Studies of occupational injuries provide some insights into the family consequences of a parent’s disabling health event. Marquis and Manning11 estimate the average lifetime costs of nondisabling workplace injuries as $10032 and of disabling injuries as $31183. Estimates by Reville et al.12 of the lost earnings of workers compensated for permanently disabling workplace injuries find 10-year average losses in the 5 states they study that range between $42100 and $68100 in 2003 dollars (16% to 26% of uninjured earnings) and find that workers’ compensation benefits replace only between 32% and 41% of 10-year pretax losses. For many workers, losses appear to continue virtually unabated even at the end of a 10-year observation period, but workers’ compensation benefit payments have largely ceased. Given that the average injured worker is aged around 37 years,12 lifetime losses are considerable and almost certainly much larger than the 10-year estimates. These large losses have led injured workers to borrow money, sell their cars, move to less expensive quarters (sometimes selling a home), draw down their savings, and so on.1315 Obviously, such financial stressors are important themselves and can also stress family relationships.

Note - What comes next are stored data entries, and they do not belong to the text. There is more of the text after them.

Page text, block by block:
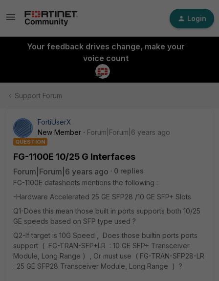
Login
Your feedback drives change, make your
voice count
Support Forum
FortiUserX
New Member
Forum|Forum|6 years ago
QUESTION
FG-1100E 10/25 G Interfaces
Forum|Forum|6 years ago
0 replies
FG-1100E datasheets mentions the following :
-Hardware Accelerated 25 GE SFP28 /10 GE SFP+ Slots
Q1-Does this mean those built in ports supports both 10/25
GE speeds based on SFP type used ?
Q2-If target is 10G Speed , Does those builtin ports ports
support ( FG-TRAN-SFP+LR : 10 GE SFP+ Transceiver
Module, Long Range ) , Or must use ( FG-TRAN-SFP28-LR
: 25 GE SFP28 Transceiver Module, Long Range ) ?

Some might assume that a worker who is at home recovering from a workplace injury adds to family time available for household chores and childcare. In some situations, particularly if the condition is minor, this may be the case. However, injuries at work that result in lost earnings are typically disabling events, and the physical consequences of these events are not confined to the workplace. In their ground-breaking nationwide study of injury and illness compensation, Hensler et al.16 detailed some of the family impacts of workplace injuries. They found that 40% of injured workers reduced the time they spent on household work by 1 or more days, with 11% reporting that they could no longer do household work at all. The injured worker’s family took up the slack, less household work got done, or both. Moreover, a substantial number of injured workers required care during recovery, increasing time demands on other family members.

A study of work-related, upper-extremity cumulative trauma disorders in Connecticut13 found that almost half of the respondents had to reduce household activities. Among similarly injured respondents in Maryland,14 64% said that their injuries interfered with housework or recreation activities.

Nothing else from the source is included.